Their support has made it all worthwhile.
CONTENTS
Dedication
Introduction
1 Journey to the White House
2 Framing the Mission
3 Clearing the Way
4 The Disciplined Leader: Ending the Cold War
5 “Read My Lips”: The Budget Agreement of 1990
6 Free-Market Policies for the Environment and Energy
7 Empowering Communities and Families
8 The Compassionate Conservative
9 Desert Storm
10 Panama, China, the Israeli-Palestinian Conflict
11 The Supreme Court
12 An Embattled 1992
Postscript: Completing the Mission
Acknowledgments
References
Index
Photograph Section
About the Author
Credits
Copyright
About the Publisher
INTRODUCTION
“I’M A QUIET MAN, BUT I HEAR THE QUIET PEOPLE OTHERS DON’T.”
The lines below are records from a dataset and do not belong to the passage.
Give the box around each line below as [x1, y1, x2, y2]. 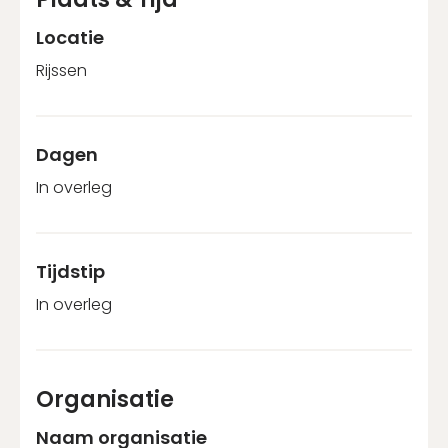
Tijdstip [36, 258, 105, 284]
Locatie [36, 24, 104, 50]
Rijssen [36, 58, 87, 82]
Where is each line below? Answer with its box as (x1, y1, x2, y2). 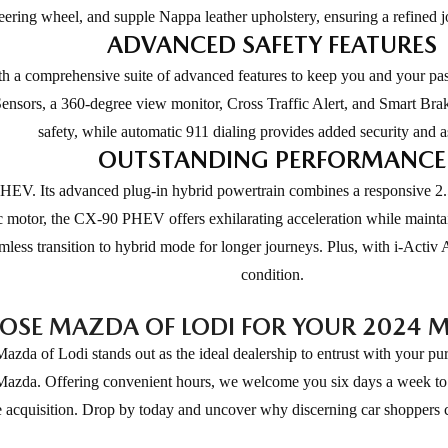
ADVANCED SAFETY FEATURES (107, 29, 437, 59)
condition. (240, 265, 304, 283)
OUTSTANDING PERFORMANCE (98, 144, 446, 174)
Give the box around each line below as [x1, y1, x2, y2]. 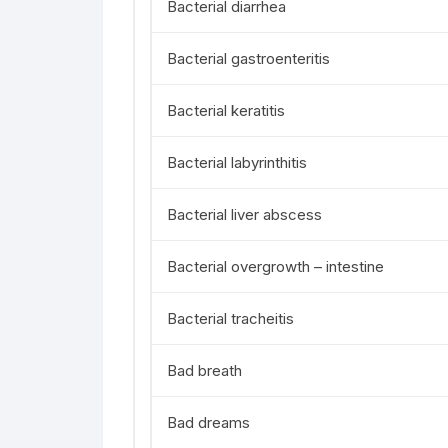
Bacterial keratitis [167, 101, 285, 120]
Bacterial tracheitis [167, 309, 294, 328]
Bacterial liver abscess [167, 205, 322, 224]
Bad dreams [167, 413, 250, 432]
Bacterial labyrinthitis [167, 153, 307, 172]
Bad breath [167, 361, 242, 380]
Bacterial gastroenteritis [167, 49, 330, 68]
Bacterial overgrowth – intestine [167, 257, 384, 276]
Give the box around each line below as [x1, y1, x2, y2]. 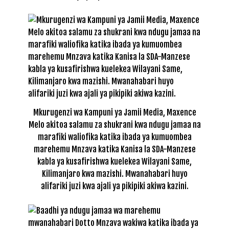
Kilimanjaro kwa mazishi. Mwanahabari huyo [41, 168, 188, 179]
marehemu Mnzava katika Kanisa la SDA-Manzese [33, 144, 196, 154]
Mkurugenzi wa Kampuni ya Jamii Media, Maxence [33, 107, 196, 118]
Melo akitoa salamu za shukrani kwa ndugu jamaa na [28, 119, 201, 130]
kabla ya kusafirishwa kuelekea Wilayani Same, [37, 156, 192, 167]
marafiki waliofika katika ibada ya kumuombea [37, 131, 192, 142]
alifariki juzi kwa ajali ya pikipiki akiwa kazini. [40, 180, 189, 191]
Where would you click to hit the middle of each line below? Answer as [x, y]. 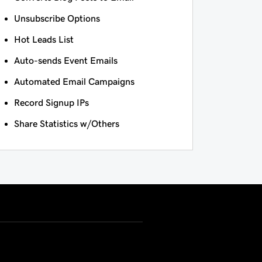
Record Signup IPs [51, 103]
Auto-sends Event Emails [65, 61]
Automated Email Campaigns [74, 82]
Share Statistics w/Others [66, 124]
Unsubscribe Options [57, 18]
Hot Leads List [44, 39]
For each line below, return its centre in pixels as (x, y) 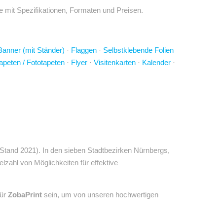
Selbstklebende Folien (138, 50)
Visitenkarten (115, 62)
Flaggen (84, 50)
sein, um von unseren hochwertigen (100, 195)
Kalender (156, 62)
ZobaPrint (25, 195)
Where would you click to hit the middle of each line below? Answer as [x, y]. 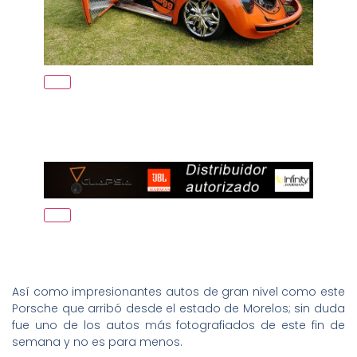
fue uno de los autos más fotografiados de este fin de [178, 326]
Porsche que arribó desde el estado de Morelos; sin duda [178, 309]
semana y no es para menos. [97, 342]
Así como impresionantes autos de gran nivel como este [178, 292]
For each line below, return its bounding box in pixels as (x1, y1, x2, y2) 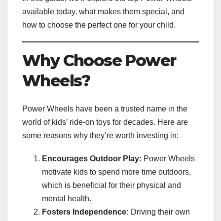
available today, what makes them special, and (22, 7, 184, 16)
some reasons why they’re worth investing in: (22, 131, 179, 140)
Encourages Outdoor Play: (42, 154, 142, 163)
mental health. (42, 194, 91, 203)
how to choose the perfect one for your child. (22, 21, 176, 30)
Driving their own (129, 207, 190, 216)
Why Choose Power (22, 51, 176, 71)
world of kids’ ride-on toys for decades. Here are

—George Herbert Walker Bush, 1988 Republican
Convention Acceptance Speech
In early 1993, after the inauguration of President Bill Clinton, I was invited to speak to a business group about my life in government and years of service to the man Clinton had defeated the previous year—former president George Herbert Walker Bush. As governor of New Hampshire for three terms, I had worked with Bush long before he was elected to the Oval Office and helped him through a contentious GOP primary against a host of other Republican candidates. Later, as his chief of staff, I served the president faithfully for almost his entire term of office. During the speech, I summarized for the group what I felt were Bush’s accomplishments in both foreign and domestic policy. In the question-and-answer period that immediately followed, I was asked why I felt the president had lost his reelection bid.
After touching on what I believed were the inadequacies of his campaign, I noted the historical precedents of losing an election immediately after leading a nation through a great shift in the foreign policy landscape.
“The most notable example is Winston Churchill, whom everyone credits with having been the heart and soul of England’s victory over Hitler in World War II,” I told the group. “Then, immediately upon the end of that war, there was an election in England, and Prime Minister Winston Churchill’s party was voted out of office.”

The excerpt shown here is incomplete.